See [MS-ONESTORE] Section 2.5.1
"""
def __init__(self, raw_bytes):
self.guid = uuid.UUID(bytes_le=raw_bytes[:16])
# If the GUID is all 0 then n must be 0.
self.n = int.from_bytes(raw_bytes[16:16+4], byteorder='little')
def __repr__(self):
return f"}, n={self.n}"
The representation of the file node structures in Python that I used is defining them each as a data class.
@dataclasses.dataclass
class ObjectSpaceManifestListStartFND:
"""The FileNode structure that specifies the beginning of an object space
manifest list.
See [MS-ONESTORE] Section 2.5.3
"""
FILE_NODE_ID: typing.ClassVar[int] = 0x00C
"""The ID of this type of file node."""
gosid: ExtendedGuid
"""The identity of the object space as specified in the object space
manifest list.
See [MS-ONESTORE] Section 2.1.4 for object space.
"""
`
Next Nodes
The process of the rest file nodes has been:
- Create the dataclass that represents the next node encountered
- Add parsing logic to read the members of the file node
- Repeat
The list of nodes that my sample file encountered so far are:
- DataSignatureGroupDefinitionFND
- GlobalIdTableEndFNDX
- GlobalIdTableEntryFNDX
- GlobalIdTableStart2FND
- ObjectDeclaration2RefCountFND
- ObjectGroupEndFND
- ObjectGroupListReferenceFND
- ObjectGroupStartFND
- ObjectInfoDependencyOverridesFND
- ObjectSpaceManifestListReferenceFND
- ObjectSpaceManifestListStartFND
- ObjectSpaceManifestRootFND
- ReadOnlyObjectDeclaration2RefCountFND
- RevisionManifestEndFND
- RevisionManifestListReferenceFND
- RevisionManifestListStartFND
- RevisionManifestStart6FND
- RootObjectReference3FND
Child file nodes
The other thing to handle was reading the child nodes.
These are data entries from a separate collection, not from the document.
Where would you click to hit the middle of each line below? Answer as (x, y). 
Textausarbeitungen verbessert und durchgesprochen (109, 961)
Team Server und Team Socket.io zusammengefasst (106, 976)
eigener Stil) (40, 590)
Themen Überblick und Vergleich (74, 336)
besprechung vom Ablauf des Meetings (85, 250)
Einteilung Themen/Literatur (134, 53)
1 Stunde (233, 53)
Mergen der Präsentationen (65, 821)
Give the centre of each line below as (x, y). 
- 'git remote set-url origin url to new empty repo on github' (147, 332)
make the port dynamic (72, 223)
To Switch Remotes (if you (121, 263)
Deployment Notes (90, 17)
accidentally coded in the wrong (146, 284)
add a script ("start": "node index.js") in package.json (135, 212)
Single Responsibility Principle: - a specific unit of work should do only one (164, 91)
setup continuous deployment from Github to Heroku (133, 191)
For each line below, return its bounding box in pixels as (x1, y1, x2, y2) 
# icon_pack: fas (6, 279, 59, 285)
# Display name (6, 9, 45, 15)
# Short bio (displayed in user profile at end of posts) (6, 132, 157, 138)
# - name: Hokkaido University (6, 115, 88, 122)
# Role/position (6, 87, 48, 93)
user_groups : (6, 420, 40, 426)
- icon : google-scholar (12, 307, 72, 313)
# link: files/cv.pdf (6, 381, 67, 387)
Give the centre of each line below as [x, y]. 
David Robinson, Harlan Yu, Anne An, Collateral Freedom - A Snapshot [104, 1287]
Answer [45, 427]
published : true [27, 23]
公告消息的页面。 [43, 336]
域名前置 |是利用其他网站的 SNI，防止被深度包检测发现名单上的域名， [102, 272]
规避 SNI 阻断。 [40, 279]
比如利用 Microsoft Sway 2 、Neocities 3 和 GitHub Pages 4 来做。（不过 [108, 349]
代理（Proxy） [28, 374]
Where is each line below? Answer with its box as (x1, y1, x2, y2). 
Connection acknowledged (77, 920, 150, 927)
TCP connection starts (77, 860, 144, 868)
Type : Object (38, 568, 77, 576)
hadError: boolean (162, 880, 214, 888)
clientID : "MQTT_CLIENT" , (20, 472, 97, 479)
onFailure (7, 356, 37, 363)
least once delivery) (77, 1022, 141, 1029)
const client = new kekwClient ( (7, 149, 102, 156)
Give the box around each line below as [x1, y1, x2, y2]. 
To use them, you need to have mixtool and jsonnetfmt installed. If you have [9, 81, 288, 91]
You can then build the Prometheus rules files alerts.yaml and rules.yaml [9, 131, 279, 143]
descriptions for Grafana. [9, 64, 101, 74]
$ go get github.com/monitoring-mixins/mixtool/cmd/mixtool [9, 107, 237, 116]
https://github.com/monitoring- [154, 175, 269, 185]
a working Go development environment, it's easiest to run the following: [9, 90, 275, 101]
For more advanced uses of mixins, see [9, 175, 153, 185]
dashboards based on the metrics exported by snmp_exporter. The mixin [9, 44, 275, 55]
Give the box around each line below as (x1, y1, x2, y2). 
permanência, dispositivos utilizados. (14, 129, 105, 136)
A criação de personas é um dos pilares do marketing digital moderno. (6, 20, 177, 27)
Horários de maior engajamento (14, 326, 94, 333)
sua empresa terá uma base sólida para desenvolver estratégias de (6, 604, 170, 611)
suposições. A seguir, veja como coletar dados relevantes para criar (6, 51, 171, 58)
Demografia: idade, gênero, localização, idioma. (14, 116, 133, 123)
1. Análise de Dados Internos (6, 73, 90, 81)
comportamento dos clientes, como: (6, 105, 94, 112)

If the base type in the FileNodeHeader has a value of 2 it means that the
first thing after the header is a reference to another file node list.
That file node list are the children of the node.
To read that you seek to the offset in the file chunk reference which contains
a FileNodeListFragment and so you start reading them.
It should be mentioned that this had to be implemented before several of the nodes listed above were encountered.
Stopping point
The point that I stopped working on this project on the weekend was when I had
read all the file node up until a FileNodeListFragment was encountered which
pointed to another FileNodeListFragment (i.e. the next fragment was set).
Reflection
The approach taken of waiting to set-up a new FileNode structure when it was
encountered was not a good approach. This is because it meant writing up the new
class to represent the structure, adding the documentation, then writing the
parsing logic for it before continuing on with the next one. It meant a lot
of searching about as well to find the subsection numbers and the file node IDs.
The approach I wish I taken once I had the basics working and the first couple
of FileNode structures handled was to simply go through the entire list of
structures one by one and creating the classes for it. This way the members of
the structures would already be present and documented and the next step would
be to implement the parsing for it.
Update - 2025-06-09
- Handle going to the next file node fragment. -
- Completely read the root file node list (tree).
Next
Next up in the implementation would be would be reading the page names from the sections.